Are there times when you don’t have enough money in the bank account to pay the bills, wages or the ATO? Does this cause you to freak out about your cash flow?
There are several times during the business lifecycle when cash flow challenges will arise unless you have a sufficient buffer of funds in the bank to carry you through these times.
One circumstance is during periods of growth when you’re required to pay out costs before the higher revenue is received into your bank account. This could be the need to pay additional wages when the income from their work isn’t received until 30 or 60 days later.
Another circumstance is when your clients or customers delay paying their invoices to you. This frequently happens in the construction industry but can happen to anyone.
Let’s face it, cash flow challenges are part of doing business. It’s a struggle during those time periods but there are 3 steps you can take to minimise the impact of a shortage of money.
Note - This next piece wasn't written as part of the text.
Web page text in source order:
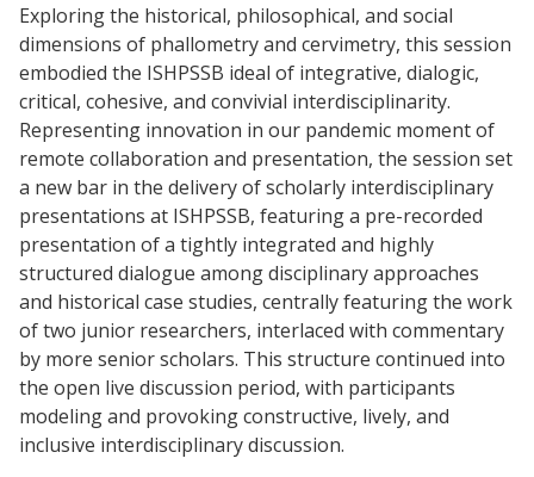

Here are three of the best ways to minimise your need to freak out about your cash flow:
Now, I can hear you saying, that’s easier said than done. And while that’s true, it is achievable with some focus. You see, I used to lurch from one fortnights’ payroll to the next and dreaded the first day of the month when the rent was due, let alone the quarterly BAS bills that inevitably were too big to swallow.
Over a twelve-month period, I worked hard to create a buffer and built it up to more than three months of expenses in surplus funds.
To create a buffer, have a second bank account where you stash money to cover the BAS, superannuation, and potential income tax amounts.
If your business has consistent income and expenses, you’ll have a fair idea of the amount of the quarterly BAS. You’ll also know what your superannuation liability is each quarter too. Total those two figures and divide them by 13.
The resulting number is the amount of money you need to transfer out of the main business bank account into your second bank account. If you do that each week without fail, when the BAS and superannuation are due, you’ll have the money in the bank for them.
If your income and expenses fluctuate throughout the year or are seasonal, one option is to put aside the PAYG withholding and superannuation on the same day as you pay your employees. Then for the GST component, check the activity statement report from your accounting system and use that as a basis to identify the amount needed in your second bank account to cover this component.
To put aside money to cover income tax, I suggest asking your accountant to provide you with an estimate of income tax for the year and divide that by the number of weeks you’re open for business and put that amount aside each week, and you’ll have that covered too.
In this forecast, identify when you expect your clients or customers to pay your invoices and when your bills, wages, superannuation, ATO payments are due on a week by week basis.
Then take the payments from the income receipts to see whether you’ve got more money coming in or going out during the week. Add this to the existing bank balance to see where you expect to be at the end of each week.
This will quickly identify weeks in the upcoming few months when you have a potential shortfall. Armed with that knowledge, you can either chase up your invoices for payment or look at delaying payment of expenses.
The key here is that you’re looking to the future all the time and have the ability to plan. This means there’s no need to freak out and you can minimise your stress levels too.
Consider changing the way you invoice your clients or customers and seek to get payment up-front or at the time of service.
Think about it, when you take your car to the mechanic for a service; do you get an invoice you can pay 30 or more days’ later? I suspect not. You’ll need to pay with a credit card on the day, or you won’t get to drive your car home.
Similar arrangements occur with retail shops and most medical practitioners. So, why are you giving credit and allowing your clients or customers to pay you in the future at some point when they get around to it?
Next time you freak out about insufficient funds in the bank account, consider looking for ways to create a buffer in the bank account. Create a twelve-week cash flow forecast and look at what you could do to get paid up-front.
Then when your business goes through its next growth phase, you’ll have a buffer so that you won’t need to freak out about your cash flow.